Monday, April 13, 2009

The Resurrection Of Jesus Christ

The Christian story, as I learned about it growing up, is a story about a good man who was badly treated and eventually killed, but who was raised from the dead by God to show us his true identity as the way to, and the truth about, eternal life. The more I learned of the story in later years, even by doing a theology degree or three to learn it, the harder it got to come up with other ways of putting it. And the harder it also became to answer the myriad questions it puts to our ordinary understanding of how things work, in this world and the next.

One question is made inescapable by the Johannine tradition that presents Jesus as the gateway to heaven rather than, as in Mark and Matthew in particular, the proclaimer of a message about God’s coming kingdom on earth. John 14:6 quotes Jesus saying something that seems very out of character, that no one comes to God except by him. While these attributed words may have been comforting to Jewish Christians kicked out of their synagogues late in the first century, they are very troublesome in a 21st century global context.

Believe in Jesus as the gateway --- the only gateway --- to God’s sheepfold, and lo and behold, you’re through the gate. Don’t believe it, and the gate will close before you and remain closed forever. The major problem with this way of thinking is that it is grace-less. It makes getting into heaven a matter of saying and doing the right things, not a matter of God’s saying and doing good things to and for us that we not only do not deserve but can never deserve.

Another question about the Easter story stems from the way it tries to link Jesus’ resurrection with our own. Because he lives, it is said, we too shall live. It is the “because” in this affirmation that gives me pause. No reasonable person doubts the universality of the human hope to survive physical death, either individually or in a larger fellowship or both. And plenty of reasonable people have believed for a very long time that life in a world beyond this one is something not only worth counting on, but even a certainty that we can indeed count on. There should be no surprise, then, that Jesus could make it off a cross alive. Or that the crosses each of us has to bear in this life can be overcome in the next. The real surprise comes with the assertion that our making it to the next life is somehow dependent upon the fact that only Jesus made it.
“In” Christ, it is taught, resides our eternal destiny. The “in” here gives me as much trouble as the “because” just did. It cannot be that we climb into Christ merely by choosing to believe in him. If we are “in” him, it must be because we somehow have already been gathered into him, but the mysticism of all this begins to run riot very quickly. Except that it reminds us of who the Gatherer truly is, with whom we have most truly to deal. When all are safely gathered in, and when the whole of creation cries the Alleluia that has no end, it will be God and God alone who is glorified.

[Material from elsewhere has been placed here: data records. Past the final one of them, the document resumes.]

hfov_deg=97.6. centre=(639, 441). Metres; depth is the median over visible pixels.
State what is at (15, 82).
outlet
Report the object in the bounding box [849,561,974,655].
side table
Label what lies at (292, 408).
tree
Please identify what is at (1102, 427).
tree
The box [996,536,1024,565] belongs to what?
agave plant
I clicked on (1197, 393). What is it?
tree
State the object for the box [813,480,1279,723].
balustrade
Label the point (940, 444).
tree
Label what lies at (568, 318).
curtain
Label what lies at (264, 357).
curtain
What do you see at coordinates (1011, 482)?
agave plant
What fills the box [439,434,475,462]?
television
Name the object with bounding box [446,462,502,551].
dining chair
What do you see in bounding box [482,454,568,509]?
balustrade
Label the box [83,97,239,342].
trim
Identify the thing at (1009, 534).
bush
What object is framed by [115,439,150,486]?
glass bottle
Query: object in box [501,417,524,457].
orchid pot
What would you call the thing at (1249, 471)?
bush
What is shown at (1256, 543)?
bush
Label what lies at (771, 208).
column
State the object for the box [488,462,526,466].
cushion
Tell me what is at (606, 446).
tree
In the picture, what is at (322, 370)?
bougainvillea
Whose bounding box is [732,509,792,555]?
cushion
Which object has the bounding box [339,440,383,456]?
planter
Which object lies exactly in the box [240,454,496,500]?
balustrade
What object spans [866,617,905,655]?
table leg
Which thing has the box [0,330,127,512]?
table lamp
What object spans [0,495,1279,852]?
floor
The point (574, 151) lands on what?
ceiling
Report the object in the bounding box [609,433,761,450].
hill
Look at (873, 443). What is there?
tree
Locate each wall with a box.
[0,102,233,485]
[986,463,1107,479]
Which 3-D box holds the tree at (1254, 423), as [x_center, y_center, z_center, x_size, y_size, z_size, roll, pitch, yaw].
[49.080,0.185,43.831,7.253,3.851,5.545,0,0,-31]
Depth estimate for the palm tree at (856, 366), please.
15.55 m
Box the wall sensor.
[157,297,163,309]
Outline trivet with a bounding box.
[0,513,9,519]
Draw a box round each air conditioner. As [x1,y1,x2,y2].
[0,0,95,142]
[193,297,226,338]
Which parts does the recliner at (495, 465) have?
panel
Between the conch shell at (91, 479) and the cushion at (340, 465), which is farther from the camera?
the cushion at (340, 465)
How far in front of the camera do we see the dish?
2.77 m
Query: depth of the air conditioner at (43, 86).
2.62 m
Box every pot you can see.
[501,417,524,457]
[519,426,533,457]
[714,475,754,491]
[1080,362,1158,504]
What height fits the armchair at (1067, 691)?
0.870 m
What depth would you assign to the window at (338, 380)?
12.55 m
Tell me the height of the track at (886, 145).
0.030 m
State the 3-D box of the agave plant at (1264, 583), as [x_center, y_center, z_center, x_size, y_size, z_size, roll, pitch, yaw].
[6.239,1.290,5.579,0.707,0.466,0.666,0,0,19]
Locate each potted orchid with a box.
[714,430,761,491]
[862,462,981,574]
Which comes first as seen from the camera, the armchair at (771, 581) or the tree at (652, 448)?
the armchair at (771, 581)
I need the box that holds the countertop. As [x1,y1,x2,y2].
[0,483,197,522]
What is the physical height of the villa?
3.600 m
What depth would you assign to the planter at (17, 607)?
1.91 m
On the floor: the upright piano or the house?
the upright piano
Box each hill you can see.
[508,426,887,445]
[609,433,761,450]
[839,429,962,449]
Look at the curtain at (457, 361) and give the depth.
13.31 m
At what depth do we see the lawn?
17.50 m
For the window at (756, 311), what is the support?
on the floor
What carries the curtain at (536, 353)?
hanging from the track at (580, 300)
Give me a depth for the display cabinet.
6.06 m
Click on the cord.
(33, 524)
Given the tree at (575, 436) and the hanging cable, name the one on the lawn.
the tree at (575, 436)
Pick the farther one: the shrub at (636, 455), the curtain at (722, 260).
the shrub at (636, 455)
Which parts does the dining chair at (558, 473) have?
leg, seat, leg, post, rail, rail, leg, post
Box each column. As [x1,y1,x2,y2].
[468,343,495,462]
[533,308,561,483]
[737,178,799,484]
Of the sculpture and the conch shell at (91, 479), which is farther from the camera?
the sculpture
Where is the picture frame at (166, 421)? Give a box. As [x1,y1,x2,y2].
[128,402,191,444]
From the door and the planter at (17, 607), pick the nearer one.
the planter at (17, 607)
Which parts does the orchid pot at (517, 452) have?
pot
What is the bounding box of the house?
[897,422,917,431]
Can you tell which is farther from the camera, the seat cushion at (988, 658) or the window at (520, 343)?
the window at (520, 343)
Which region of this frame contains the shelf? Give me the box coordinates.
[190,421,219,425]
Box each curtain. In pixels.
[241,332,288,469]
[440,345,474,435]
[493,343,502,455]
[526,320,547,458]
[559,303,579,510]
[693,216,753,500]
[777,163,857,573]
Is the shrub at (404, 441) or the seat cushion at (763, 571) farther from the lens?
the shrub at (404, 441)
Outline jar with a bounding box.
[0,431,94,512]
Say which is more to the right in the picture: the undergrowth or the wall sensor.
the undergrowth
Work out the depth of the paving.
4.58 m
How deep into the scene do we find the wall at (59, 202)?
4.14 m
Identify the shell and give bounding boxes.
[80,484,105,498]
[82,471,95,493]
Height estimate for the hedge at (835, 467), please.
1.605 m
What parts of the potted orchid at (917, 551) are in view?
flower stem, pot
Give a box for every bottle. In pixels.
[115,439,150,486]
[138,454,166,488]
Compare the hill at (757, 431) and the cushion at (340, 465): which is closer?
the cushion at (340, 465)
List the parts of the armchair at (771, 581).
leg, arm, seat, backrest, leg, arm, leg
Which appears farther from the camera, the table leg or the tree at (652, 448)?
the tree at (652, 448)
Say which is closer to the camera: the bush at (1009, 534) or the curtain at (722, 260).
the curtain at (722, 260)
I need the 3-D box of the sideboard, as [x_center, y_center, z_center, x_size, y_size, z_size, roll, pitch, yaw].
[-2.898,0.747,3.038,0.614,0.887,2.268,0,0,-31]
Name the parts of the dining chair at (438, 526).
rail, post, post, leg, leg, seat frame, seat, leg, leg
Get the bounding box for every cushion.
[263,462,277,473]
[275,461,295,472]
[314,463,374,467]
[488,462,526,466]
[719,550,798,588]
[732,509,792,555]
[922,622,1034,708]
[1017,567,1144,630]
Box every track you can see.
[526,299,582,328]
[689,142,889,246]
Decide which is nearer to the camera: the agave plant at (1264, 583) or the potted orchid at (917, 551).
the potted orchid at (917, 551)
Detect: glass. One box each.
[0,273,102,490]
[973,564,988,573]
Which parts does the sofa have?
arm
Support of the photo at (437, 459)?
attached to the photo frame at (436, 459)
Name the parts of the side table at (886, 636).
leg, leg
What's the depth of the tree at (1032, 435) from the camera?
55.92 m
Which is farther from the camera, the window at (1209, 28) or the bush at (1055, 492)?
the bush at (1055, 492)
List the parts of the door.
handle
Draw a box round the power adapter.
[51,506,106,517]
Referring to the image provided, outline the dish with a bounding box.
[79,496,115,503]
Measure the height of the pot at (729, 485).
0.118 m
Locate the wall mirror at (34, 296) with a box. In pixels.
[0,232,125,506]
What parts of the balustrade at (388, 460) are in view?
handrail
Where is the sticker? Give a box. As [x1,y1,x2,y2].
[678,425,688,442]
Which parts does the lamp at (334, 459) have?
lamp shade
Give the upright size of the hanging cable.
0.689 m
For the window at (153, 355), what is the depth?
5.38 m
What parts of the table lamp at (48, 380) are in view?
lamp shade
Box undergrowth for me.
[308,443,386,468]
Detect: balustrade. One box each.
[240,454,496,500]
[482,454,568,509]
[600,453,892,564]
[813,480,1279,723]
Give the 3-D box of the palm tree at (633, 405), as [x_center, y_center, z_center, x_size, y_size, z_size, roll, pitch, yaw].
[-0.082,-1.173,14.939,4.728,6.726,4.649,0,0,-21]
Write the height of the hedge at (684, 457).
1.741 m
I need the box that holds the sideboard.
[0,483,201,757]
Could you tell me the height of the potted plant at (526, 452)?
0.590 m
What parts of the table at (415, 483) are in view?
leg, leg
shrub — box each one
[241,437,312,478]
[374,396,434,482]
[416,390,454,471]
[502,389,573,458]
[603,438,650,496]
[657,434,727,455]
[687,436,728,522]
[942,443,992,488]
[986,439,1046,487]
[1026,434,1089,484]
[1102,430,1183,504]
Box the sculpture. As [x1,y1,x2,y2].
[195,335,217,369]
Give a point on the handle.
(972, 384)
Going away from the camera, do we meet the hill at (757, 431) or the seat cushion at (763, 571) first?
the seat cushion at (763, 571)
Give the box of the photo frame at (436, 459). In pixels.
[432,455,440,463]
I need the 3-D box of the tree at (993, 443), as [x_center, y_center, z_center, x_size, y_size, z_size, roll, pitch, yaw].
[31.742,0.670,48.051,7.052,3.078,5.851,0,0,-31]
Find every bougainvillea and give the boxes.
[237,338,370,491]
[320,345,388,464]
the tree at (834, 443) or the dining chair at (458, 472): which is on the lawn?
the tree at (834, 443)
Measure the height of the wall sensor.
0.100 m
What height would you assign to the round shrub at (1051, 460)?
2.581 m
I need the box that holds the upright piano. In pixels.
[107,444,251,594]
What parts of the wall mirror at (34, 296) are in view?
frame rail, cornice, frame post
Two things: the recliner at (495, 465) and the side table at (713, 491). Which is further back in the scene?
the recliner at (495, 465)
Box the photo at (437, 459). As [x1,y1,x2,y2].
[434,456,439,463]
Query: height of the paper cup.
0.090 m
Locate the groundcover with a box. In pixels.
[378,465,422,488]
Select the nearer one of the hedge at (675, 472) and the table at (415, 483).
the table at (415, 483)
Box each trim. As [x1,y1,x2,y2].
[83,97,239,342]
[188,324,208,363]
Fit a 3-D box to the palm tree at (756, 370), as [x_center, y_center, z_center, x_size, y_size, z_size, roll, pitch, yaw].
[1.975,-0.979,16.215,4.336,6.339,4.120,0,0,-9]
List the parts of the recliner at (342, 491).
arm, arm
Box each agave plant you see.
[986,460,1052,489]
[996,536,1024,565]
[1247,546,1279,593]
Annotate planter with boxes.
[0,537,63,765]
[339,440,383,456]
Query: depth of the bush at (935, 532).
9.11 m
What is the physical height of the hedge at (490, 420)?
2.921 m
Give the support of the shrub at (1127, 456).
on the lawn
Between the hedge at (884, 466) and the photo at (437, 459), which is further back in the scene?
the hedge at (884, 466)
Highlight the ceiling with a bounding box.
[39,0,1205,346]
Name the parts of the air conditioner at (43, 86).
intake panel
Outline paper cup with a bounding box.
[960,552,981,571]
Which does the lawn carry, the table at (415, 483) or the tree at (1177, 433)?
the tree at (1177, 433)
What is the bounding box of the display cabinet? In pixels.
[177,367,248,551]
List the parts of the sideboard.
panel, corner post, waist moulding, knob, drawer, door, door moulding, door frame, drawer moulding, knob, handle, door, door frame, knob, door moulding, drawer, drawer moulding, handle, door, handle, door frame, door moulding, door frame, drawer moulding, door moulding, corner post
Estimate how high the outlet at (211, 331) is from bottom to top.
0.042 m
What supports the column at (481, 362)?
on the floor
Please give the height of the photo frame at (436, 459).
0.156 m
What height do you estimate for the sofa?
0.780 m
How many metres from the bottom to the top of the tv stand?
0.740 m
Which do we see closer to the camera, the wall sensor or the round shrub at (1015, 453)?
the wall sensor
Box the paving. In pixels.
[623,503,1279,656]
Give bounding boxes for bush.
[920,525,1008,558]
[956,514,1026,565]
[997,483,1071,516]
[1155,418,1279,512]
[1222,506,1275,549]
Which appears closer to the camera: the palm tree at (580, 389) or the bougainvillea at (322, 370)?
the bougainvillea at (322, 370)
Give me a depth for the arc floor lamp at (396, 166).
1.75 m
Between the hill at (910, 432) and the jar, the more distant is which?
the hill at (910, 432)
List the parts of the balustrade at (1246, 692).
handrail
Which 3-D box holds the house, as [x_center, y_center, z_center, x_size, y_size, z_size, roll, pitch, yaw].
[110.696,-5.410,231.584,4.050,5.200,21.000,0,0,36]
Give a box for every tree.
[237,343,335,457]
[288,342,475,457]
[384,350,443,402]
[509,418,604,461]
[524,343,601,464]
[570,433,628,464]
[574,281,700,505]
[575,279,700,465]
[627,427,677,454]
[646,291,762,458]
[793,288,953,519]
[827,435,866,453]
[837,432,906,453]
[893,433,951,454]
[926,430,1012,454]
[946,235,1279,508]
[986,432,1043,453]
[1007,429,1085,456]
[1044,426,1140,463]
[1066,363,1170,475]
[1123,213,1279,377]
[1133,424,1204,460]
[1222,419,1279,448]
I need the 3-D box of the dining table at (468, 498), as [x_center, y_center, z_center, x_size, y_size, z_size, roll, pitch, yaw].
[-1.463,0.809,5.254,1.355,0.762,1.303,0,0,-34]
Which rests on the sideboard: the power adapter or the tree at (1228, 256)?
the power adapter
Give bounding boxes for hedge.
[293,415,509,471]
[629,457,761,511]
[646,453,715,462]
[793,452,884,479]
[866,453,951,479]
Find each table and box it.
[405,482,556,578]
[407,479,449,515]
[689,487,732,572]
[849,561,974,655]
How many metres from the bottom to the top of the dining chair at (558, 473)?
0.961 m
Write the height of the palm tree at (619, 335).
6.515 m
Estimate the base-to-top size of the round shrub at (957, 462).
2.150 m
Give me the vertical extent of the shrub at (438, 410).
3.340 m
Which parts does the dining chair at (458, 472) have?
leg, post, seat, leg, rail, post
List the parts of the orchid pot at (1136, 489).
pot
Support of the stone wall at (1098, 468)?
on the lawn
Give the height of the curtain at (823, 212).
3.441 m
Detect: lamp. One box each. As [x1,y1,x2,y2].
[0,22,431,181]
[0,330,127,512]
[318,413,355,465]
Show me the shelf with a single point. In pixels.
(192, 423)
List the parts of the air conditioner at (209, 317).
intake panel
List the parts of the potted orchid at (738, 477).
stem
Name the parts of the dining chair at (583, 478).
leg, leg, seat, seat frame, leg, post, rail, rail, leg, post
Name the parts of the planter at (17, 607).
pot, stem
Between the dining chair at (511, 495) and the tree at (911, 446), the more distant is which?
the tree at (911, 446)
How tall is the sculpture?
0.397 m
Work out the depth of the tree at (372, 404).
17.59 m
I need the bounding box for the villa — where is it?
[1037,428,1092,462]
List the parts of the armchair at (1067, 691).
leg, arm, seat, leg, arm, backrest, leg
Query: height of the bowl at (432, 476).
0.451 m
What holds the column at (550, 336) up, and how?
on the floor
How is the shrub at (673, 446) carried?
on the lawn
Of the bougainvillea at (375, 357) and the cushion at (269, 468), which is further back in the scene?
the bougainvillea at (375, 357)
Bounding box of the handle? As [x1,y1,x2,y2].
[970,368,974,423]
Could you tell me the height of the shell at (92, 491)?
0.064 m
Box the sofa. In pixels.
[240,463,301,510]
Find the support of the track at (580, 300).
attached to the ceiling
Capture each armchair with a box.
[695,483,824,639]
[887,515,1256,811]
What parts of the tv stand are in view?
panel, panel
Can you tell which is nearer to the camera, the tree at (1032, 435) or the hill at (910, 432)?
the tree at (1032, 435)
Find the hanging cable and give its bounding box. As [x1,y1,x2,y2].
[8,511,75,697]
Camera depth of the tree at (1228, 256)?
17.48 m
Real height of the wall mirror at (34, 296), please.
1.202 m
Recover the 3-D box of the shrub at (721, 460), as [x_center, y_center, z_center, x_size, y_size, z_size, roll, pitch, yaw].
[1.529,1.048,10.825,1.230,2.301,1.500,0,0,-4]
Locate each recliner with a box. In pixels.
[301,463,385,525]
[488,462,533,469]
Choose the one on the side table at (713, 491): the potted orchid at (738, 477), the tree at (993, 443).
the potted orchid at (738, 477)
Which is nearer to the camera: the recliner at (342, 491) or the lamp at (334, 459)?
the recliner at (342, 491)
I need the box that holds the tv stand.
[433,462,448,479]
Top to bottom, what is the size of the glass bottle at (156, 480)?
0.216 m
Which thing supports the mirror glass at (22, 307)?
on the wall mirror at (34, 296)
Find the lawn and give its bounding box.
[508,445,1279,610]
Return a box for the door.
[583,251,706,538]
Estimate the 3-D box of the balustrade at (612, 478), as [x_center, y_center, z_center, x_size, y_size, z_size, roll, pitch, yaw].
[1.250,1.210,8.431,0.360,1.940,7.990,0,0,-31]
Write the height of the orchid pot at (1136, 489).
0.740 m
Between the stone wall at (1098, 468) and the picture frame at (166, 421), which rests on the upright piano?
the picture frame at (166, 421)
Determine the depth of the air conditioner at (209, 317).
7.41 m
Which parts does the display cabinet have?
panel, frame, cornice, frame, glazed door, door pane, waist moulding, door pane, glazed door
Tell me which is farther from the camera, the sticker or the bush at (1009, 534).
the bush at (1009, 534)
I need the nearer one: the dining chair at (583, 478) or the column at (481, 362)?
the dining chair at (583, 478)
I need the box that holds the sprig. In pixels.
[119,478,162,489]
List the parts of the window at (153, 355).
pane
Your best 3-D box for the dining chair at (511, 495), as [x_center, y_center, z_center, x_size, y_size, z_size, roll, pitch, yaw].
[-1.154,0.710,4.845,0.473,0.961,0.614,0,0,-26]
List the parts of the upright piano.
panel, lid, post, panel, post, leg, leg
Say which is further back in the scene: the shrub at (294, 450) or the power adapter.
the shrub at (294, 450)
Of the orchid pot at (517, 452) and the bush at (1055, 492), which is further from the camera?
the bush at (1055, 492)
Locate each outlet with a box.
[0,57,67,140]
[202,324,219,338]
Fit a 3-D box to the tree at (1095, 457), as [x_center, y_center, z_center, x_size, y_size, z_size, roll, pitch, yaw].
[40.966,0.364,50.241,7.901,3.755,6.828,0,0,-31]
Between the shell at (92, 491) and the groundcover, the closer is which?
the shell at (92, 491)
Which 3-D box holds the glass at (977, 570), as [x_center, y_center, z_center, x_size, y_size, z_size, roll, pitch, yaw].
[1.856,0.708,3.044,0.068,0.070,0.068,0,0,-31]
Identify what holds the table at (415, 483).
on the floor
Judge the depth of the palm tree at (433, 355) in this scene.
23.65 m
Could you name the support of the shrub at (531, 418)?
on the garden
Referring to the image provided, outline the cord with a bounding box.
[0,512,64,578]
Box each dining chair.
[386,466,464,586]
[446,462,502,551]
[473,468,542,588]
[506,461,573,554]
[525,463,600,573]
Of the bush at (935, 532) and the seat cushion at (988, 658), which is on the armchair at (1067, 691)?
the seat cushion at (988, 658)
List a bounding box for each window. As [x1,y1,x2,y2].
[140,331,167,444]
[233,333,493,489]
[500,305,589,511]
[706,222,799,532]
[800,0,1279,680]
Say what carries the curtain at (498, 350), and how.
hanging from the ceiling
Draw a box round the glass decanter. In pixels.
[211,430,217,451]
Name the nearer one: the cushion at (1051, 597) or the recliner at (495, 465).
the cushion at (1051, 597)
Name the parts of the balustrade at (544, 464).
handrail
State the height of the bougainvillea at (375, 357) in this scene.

And finally, there is the question of the resurrection of the body. Not even Paul, the greatest Christian debater of the first century on this question, left things quite the way that many people seem to believe he did, with a conversation-stopping either-or to the Corinthians on the order of accept Jesus’ bodily resurrection (“seen” by 500+) or die forever in your unbelief. “Bodily” resurrection? You mean, like my going-to-flab, arteries-hardening, adrenaline-surging, one-thing-after-another-going-wrong body? Or like the body of a friend who was down to flesh and bones at the time of his death from a demonically rampaging cancer? Or like the mangled bodies of a family broadsided at an intersection by a drunken driver who ran a stop sign? No, Paul wrote, not like these. Whatever the spiritual” body is that we will inherit, it will be less like the flesh that Jesus became and more like the Life and the Light that he once was. It will be a body so gloriously changed as to be beyond the power of all our language to express.

The Christian story, as I am thinking about it this Eastertide, is the story of a good man who believed in an even better God, a God whose pure, unbounded Love hallows all things and transforms everything that is less than good in them into something that is good beyond all our thinking and imagining, in worlds without end.